Throwback Thursday: Agriculture, prices and agribusiness have all changed in 48 years.

The catalog I picked up out of my collection was the 1965 Tractor Parts Blue Book from Tractor Supply Co. This issue celebrated adding the 100th store across the nation.

Tractor Supply Co., often referred to as TSC, now has 1,700 stores. You can still find tractor and equipment parts for sale, but you’ll also find a lot more items geared to people living on just a few acres.

Come along as I flip through a few pages of the 1965 Blue Book, and pay attention to items and prices. They say a lot about changes in agriculture.

• Page 3: Plastic corn planter plates. Remember those? They were advertised as 50% less expensive than cast-iron plates. You could buy plates for John Deere or Allis-Chalmers planters for 88 cents each, or International Harvester Co. plates for $1.09 each.

We threw away stacks of these when my dad retired. I thought seed corn dealers provided them for free — apparently not all the time.

Page 9: Wagon and tractor front and rear tires. You could buy a rear tractor tire for as little as $34.76! The most-expensive Huskee rear tractor tire for the biggest model listed was $83.97. Of course, that doesn’t include tax. No trade-in tire was required; you could put no money down, and three credit plans were available.

Page 23: Tailored seat covers for popular trucks. You could buy these full front-seat covers made of 12-ounce cotton duck for $8.95. Covers were available for Ford pickups back to 1948 and Chevrolet and GMC trucks back to 1950. All were $8.95 each — that was a bargain.

Page 24: Motorola all-transistor-type truck radio. Not a stereo, kids, just a radio. But if you didn’t have one, that was a big deal in 1965. You could get the radio and antenna to mount on the roof for $48.95 as part of the 100th store celebration.

Page 30: Trasco Heater Cabs. OK, many people referred to them as “Heat Housers,” but that was a brand name. They weren’t true cabs, but canvas material kept the heat in. You could get one to fit most tractors for $24.88 without a windshield or wings, or for $31.88 with a windshield and wings. The ad even talks about adjustable heat control. I admit we had a different brand on our D17 Series IV, but I don’t remember anything about heat control. It was either cold if you didn’t have one, or not as cold and bearable if you did.
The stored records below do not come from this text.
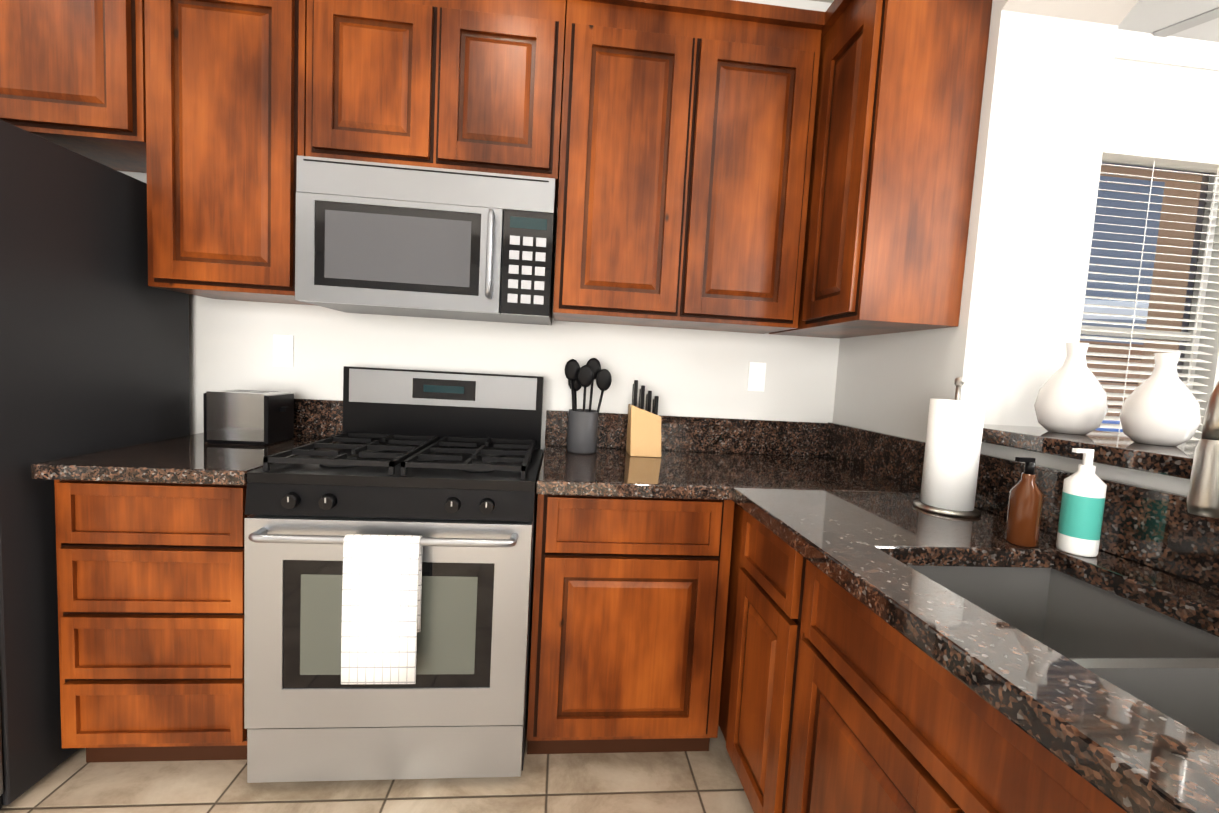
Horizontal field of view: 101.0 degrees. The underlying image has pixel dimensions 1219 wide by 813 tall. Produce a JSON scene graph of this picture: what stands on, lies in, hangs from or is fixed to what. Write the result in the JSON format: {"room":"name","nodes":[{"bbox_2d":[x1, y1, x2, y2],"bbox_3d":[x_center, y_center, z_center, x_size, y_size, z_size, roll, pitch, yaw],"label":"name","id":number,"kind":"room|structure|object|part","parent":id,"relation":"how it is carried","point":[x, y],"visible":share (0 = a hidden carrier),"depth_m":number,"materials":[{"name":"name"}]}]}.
{"room":"kitchen","nodes":[
{"label":"kitchen","id":0,"kind":"room"},
{"bbox_2d":[0,724,753,812],"bbox_3d":[0.909,1.400,-1.047,10.740,0.060,7.160,3,4,-5],"label":"floor","id":1,"kind":"structure","parent":0,"point":[709,781],"depth_m":1.44,"materials":[{"name":"tile"}]},
{"bbox_2d":[0,119,189,809],"bbox_3d":[-1.996,0.134,1.445,0.918,1.779,0.814,3,4,-5],"label":"fridge","id":2,"kind":"object","parent":1,"relation":"on","point":[94,342],"visible":0.52,"depth_m":1.38,"materials":[{"name":"black metal"}]},
{"bbox_3d":[-1.968,0.129,1.155,0.918,1.715,0.077,3,4,-5],"label":"door","id":3,"kind":"part","parent":2,"relation":"part of","materials":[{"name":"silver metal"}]},
{"bbox_2d":[54,480,249,762],"bbox_3d":[-1.283,0.609,1.684,0.512,0.874,0.607,3,4,-5],"label":"base cabinet","id":4,"kind":"object","parent":1,"relation":"on","point":[150,586],"visible":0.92,"depth_m":1.39,"materials":[{"name":"brown wood"}]},
{"bbox_2d":[31,433,335,484],"bbox_3d":[-1.257,0.154,1.631,0.516,0.040,0.645,3,4,-5],"label":"countertop","id":5,"kind":"structure","parent":4,"relation":"on","point":[193,459],"depth_m":1.37,"materials":[{"name":"stone"}]},
{"bbox_2d":[203,389,293,444],"bbox_3d":[-1.255,0.034,1.774,0.225,0.176,0.170,3,4,-5],"label":"toaster","id":6,"kind":"object","parent":5,"relation":"on","point":[249,417],"visible":1,"depth_m":1.69,"materials":[{"name":"silver metal"}]},
{"bbox_2d":[244,366,543,782],"bbox_3d":[-0.629,0.485,1.662,0.762,1.195,0.706,3,4,-5],"label":"range","id":7,"kind":"object","parent":1,"relation":"on","point":[389,546],"visible":0.94,"depth_m":1.40,"materials":[{"name":"grey metal"}]},
{"bbox_2d":[340,533,422,684],"bbox_3d":[-0.603,0.535,1.333,0.190,0.398,0.039,3,4,-5],"label":"towel","id":8,"kind":"object","parent":7,"relation":"hanging from","point":[382,578],"depth_m":1.31,"materials":[{"name":"white fabric"}]},
{"bbox_3d":[-0.590,0.303,1.343,0.684,0.117,0.077,3,4,-5],"label":"handle","id":9,"kind":"part","parent":7,"relation":"part of","materials":[{"name":"silver metal"}]},
{"bbox_3d":[-0.611,0.605,1.412,0.756,0.589,0.045,3,4,-5],"label":"door","id":10,"kind":"part","parent":7,"relation":"part of","materials":[{"name":"silver metal"}]},
{"bbox_2d":[527,494,734,753],"bbox_3d":[0.037,0.672,1.811,0.595,0.874,0.607,3,4,-5],"label":"base cabinet","id":11,"kind":"object","parent":1,"relation":"on","point":[630,600],"visible":0.9,"depth_m":1.51,"materials":[{"name":"brown wood"}]},
{"bbox_2d":[718,503,807,812],"bbox_3d":[0.659,0.716,1.669,0.617,0.874,1.010,3,4,-5],"label":"base cabinet","id":12,"kind":"object","parent":1,"relation":"on","point":[764,634],"visible":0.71,"depth_m":1.29,"materials":[{"name":"brown wood"}]},
{"bbox_2d":[536,446,920,499],"bbox_3d":[0.370,0.231,1.787,1.216,0.040,0.645,3,4,-5],"label":"countertop","id":13,"kind":"structure","parent":12,"relation":"on","point":[614,472],"depth_m":1.62,"materials":[{"name":"stone"}]},
{"bbox_2d":[564,358,611,453],"bbox_3d":[-0.088,-0.006,1.918,0.180,0.362,0.116,3,4,-5],"label":"utensil crock","id":14,"kind":"object","parent":13,"relation":"on","point":[582,430],"visible":1,"depth_m":1.89,"materials":[{"name":"grey"}]},
{"bbox_2d":[626,380,660,456],"bbox_3d":[0.139,0.043,1.944,0.120,0.285,0.129,3,4,-5],"label":"knife block","id":15,"kind":"object","parent":13,"relation":"on","point":[643,433],"visible":1,"depth_m":1.92,"materials":[{"name":"brown wood"}]},
{"bbox_2d":[787,561,1126,812],"bbox_3d":[0.748,0.792,0.710,0.617,0.874,0.913,3,4,-5],"label":"base cabinet","id":16,"kind":"object","parent":1,"relation":"on","point":[889,718],"visible":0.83,"depth_m":0.79,"materials":[{"name":"brown wood"}]},
{"bbox_3d":[0.910,0.931,-1.052,0.617,0.874,1.422,3,4,-5],"label":"base cabinet","id":17,"kind":"object","parent":1,"relation":"on","visible":0},
{"bbox_2d":[732,488,1218,812],"bbox_3d":[0.833,0.401,-0.160,0.651,0.040,3.331,3,4,-5],"label":"countertop","id":18,"kind":"structure","parent":17,"relation":"on","point":[1127,752],"depth_m":0.73,"materials":[{"name":"stone"}]},
{"bbox_2d":[913,377,985,517],"bbox_3d":[0.900,0.098,1.317,0.150,0.350,0.150,3,4,-5],"label":"paper towel","id":19,"kind":"object","parent":18,"relation":"on","point":[952,456],"visible":1,"depth_m":1.27,"materials":[{"name":"white paper"}]},
{"bbox_2d":[1005,457,1043,547],"bbox_3d":[0.879,0.199,1.062,0.058,0.184,0.056,3,4,-5],"label":"bottle","id":20,"kind":"object","parent":18,"relation":"on","point":[1025,507],"visible":0.98,"depth_m":1.05,"materials":[{"name":"brown"}]},
{"bbox_2d":[908,565,1218,744],"bbox_3d":[0.748,0.456,0.679,0.454,0.200,0.769,3,4,-5],"label":"sink","id":21,"kind":"object","parent":18,"relation":"in","point":[1166,665],"visible":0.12,"depth_m":0.92,"materials":[{"name":"silver metal"}]},
{"bbox_2d":[1056,448,1106,556],"bbox_3d":[0.964,0.192,1.024,0.064,0.213,0.064,3,4,-5],"label":"bottle","id":22,"kind":"object","parent":18,"relation":"on","point":[1082,509],"visible":1,"depth_m":1.00,"materials":[{"name":"white plastic"}]},
{"bbox_2d":[1187,381,1218,517],"bbox_3d":[0.924,0.119,0.682,0.232,0.404,0.099,3,4,-5],"label":"faucet","id":23,"kind":"object","parent":18,"relation":"on","point":[1203,496],"visible":1,"depth_m":0.68,"materials":[{"name":"silver metal"}]},
{"bbox_2d":[119,0,1218,451],"bbox_3d":[0.672,-0.268,2.255,10.740,2.750,0.300,3,4,-5],"label":"wall","id":24,"kind":"structure","parent":0,"point":[691,372],"depth_m":2.05,"materials":[{"name":"paint"}]},
{"bbox_2d":[0,0,146,172],"bbox_3d":[-1.940,-1.158,1.622,1.018,0.612,0.333,3,4,-5],"label":"upper cabinet","id":25,"kind":"object","parent":24,"relation":"attached to","point":[72,75],"visible":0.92,"depth_m":1.51,"materials":[{"name":"brown wood"}]},
{"bbox_2d":[144,0,317,305],"bbox_3d":[-1.211,-0.904,1.709,0.468,1.052,0.333,3,4,-5],"label":"upper cabinet","id":26,"kind":"object","parent":24,"relation":"attached to","point":[225,84],"visible":0.85,"depth_m":1.56,"materials":[{"name":"brown wood"}]},
{"bbox_2d":[203,398,342,436],"bbox_3d":[-1.280,0.037,1.934,0.516,0.143,0.021,3,4,-5],"label":"backsplash","id":27,"kind":"structure","parent":24,"relation":"attached to","point":[318,417],"depth_m":1.94,"materials":[{"name":"stone"}]},
{"bbox_2d":[273,335,293,366],"bbox_3d":[-1.250,-0.213,1.926,0.072,0.120,0.006,3,4,-5],"label":"electrical outlet","id":28,"kind":"object","parent":24,"relation":"attached to","point":[283,350],"visible":1,"depth_m":1.92,"materials":[{"name":"white plastic"}]},
{"bbox_2d":[305,0,566,207],"bbox_3d":[-0.567,-1.093,1.754,0.804,0.612,0.333,3,4,-5],"label":"upper cabinet","id":29,"kind":"object","parent":24,"relation":"attached to","point":[472,85],"visible":0.96,"depth_m":1.60,"materials":[{"name":"brown wood"}]},
{"bbox_2d":[295,155,556,324],"bbox_3d":[-0.592,-0.545,1.750,0.788,0.438,0.420,3,4,-5],"label":"microwave","id":30,"kind":"object","parent":29,"relation":"attached to","point":[376,238],"visible":1,"depth_m":1.59,"materials":[{"name":"silver metal"}]},
{"bbox_3d":[-0.662,-0.482,1.600,0.626,0.328,0.032,3,4,-5],"label":"door","id":31,"kind":"part","parent":30,"relation":"part of","materials":[{"name":"silver metal"}]},
{"bbox_3d":[-0.378,-0.481,1.587,0.018,0.275,0.047,3,4,-5],"label":"handle","id":32,"kind":"part","parent":30,"relation":"part of","materials":[{"name":"silver metal"}]},
{"bbox_2d":[545,410,828,456],"bbox_3d":[0.335,0.114,2.089,1.193,0.143,0.021,3,4,-5],"label":"backsplash","id":33,"kind":"structure","parent":24,"relation":"attached to","point":[721,435],"depth_m":2.09,"materials":[{"name":"stone"}]},
{"bbox_2d":[553,0,825,333],"bbox_3d":[0.255,-0.834,1.850,0.872,1.052,0.333,3,4,-5],"label":"upper cabinet","id":34,"kind":"object","parent":24,"relation":"attached to","point":[687,129],"visible":1,"depth_m":1.69,"materials":[{"name":"brown wood"}]},
{"bbox_2d":[747,362,765,391],"bbox_3d":[0.617,-0.124,2.105,0.072,0.120,0.006,3,4,-5],"label":"electrical outlet","id":35,"kind":"object","parent":24,"relation":"attached to","point":[756,376],"visible":1,"depth_m":2.10,"materials":[{"name":"white plastic"}]},
{"bbox_2d":[1079,162,1218,431],"bbox_3d":[2.354,-0.426,2.303,0.876,1.436,0.137,3,4,-5],"label":"window","id":36,"kind":"structure","parent":24,"relation":"in","point":[1171,233],"depth_m":2.34,"materials":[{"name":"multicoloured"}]},
{"bbox_2d":[1080,138,1218,439],"bbox_3d":[2.358,-0.437,2.265,0.872,1.405,0.083,3,4,-5],"label":"window blind","id":37,"kind":"object","parent":36,"relation":"attached to","point":[1146,154],"visible":0.48,"depth_m":2.26,"materials":[{"name":"white plastic"}]},
{"bbox_2d":[1114,29,1218,71],"bbox_3d":[3.734,-1.444,2.261,4.558,0.074,0.060,3,4,-5],"label":"crown molding","id":38,"kind":"structure","parent":24,"relation":"attached to","point":[1167,50],"depth_m":2.10,"materials":[{"name":"white paint"}]},
{"bbox_2d":[833,0,1189,495],"bbox_3d":[1.462,0.031,-1.205,0.360,2.750,6.758,3,4,-5],"label":"wall","id":39,"kind":"structure","parent":0,"point":[1000,349],"depth_m":1.45,"materials":[{"name":"paint"}]},
{"bbox_2d":[769,0,992,338],"bbox_3d":[0.865,-0.793,1.739,0.338,1.052,0.671,3,4,-5],"label":"upper cabinet","id":40,"kind":"object","parent":39,"relation":"attached to","point":[900,84],"visible":0.96,"depth_m":1.45,"materials":[{"name":"brown wood"}]},
{"bbox_2d":[827,422,1218,589],"bbox_3d":[1.121,0.296,0.183,0.021,0.146,3.977,3,4,-5],"label":"backsplash","id":41,"kind":"structure","parent":39,"relation":"attached to","point":[1164,531],"depth_m":1.03,"materials":[{"name":"stone"}]},
{"bbox_2d":[982,424,1197,478],"bbox_3d":[1.280,0.143,0.636,0.460,0.038,1.724,3,4,-5],"label":"ledge","id":42,"kind":"object","parent":39,"relation":"on","point":[1118,449],"visible":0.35,"depth_m":1.09,"materials":[{"name":"stone"}]},
{"bbox_2d":[1034,343,1107,434],"bbox_3d":[1.200,-0.047,1.303,0.143,0.232,0.143,3,4,-5],"label":"vase","id":43,"kind":"object","parent":42,"relation":"on","point":[1071,398],"visible":1,"depth_m":1.27,"materials":[{"name":"white ceramic"}]},
{"bbox_2d":[1119,353,1200,445],"bbox_3d":[1.226,-0.017,1.117,0.124,0.202,0.124,3,4,-5],"label":"vase","id":44,"kind":"object","parent":42,"relation":"on","point":[1161,405],"visible":1,"depth_m":1.09,"materials":[{"name":"white ceramic"}]},
{"bbox_2d":[811,0,1218,41],"bbox_3d":[1.062,-1.408,-1.255,10.740,0.080,7.160,3,4,-5],"label":"ceiling","id":45,"kind":"structure","parent":0,"point":[1148,16],"depth_m":2.00,"materials":[{"name":"paint"}]},
{"bbox_2d":[1153,7,1218,36],"bbox_3d":[2.968,-1.422,0.942,0.070,0.006,2.699,1,5,-31],"label":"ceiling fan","id":46,"kind":"structure","parent":45,"relation":"hanging from","point":[1199,19],"depth_m":2.01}
]}
Page 81: Hammermill belts. If you’re under 40, you may not know that this was a belt that ran off the pulley on the tractor to power not only hammermills, but also ensilage blowers and other things. We still used one on the silo blower in 1965. You could buy a “deluxe” belt with four-ply construction, 30 feet long, for $43.50, or a 40-foot-long belt for $54.50.

Page 98: Roto-Baler belts. If you still used an Allis-Chalmers Roto-Baler to make small round bales, you could buy the complete set of 12 endless original equipment belts for the baler for $141.50. You could also buy a plywood swathboard for your sickle mower for $3.88, or an all-steel one for just $6.29.

Page 108: Combine belts. If you were still using an Allis-Chalmers Model 66 orange pull-type combine that sent residue out the side, you could get a belt for it. You could also get belts for John Deere 12-A pull-type and Massey-Harris Clipper combines.